Trenchcoats, fedoras, smoke and steam laden streets, neon, betrayal and backstabbings. People saying, “I like you kid, you got moxie.” That sort of thing. And also a high bullet deadliness quotient. And an unbearably tense scene involving improvised espionage.
Also I propose a cameo from Halle Berry that goes roughly along the lines of her appearance in The Last Boy Scout.
I don't technically have any ideas for plot, setting or characters yet, but then neither did Pirates Of The Carribean 3 and that still made shitloads of money.

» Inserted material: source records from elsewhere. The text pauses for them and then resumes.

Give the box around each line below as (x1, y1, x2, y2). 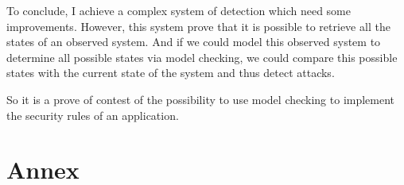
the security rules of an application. (6, 106, 179, 123)
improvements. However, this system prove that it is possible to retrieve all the (6, 17, 390, 34)
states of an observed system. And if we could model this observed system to (6, 33, 381, 50)
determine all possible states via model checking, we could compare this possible (6, 48, 398, 65)
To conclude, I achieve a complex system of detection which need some (6, 2, 351, 18)
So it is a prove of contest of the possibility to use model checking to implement (6, 91, 395, 107)
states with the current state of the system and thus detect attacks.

There is no reason to stop here. Hollywood executives may very well be reading this article and stealing ideas from it at this very moment. If you want your brilliant idea stolen, or want to come up with your ideal Nicolas Cage film, then please provide us with your visions below, or use the hashtag #niccagefilms on Twitter.
I will now sit back and await the inevitable suggestion for a film called, “I don't like Nicolas Cage my god how low this website has sunk I am off to Blastr until they too publish something that irks and annoys me”.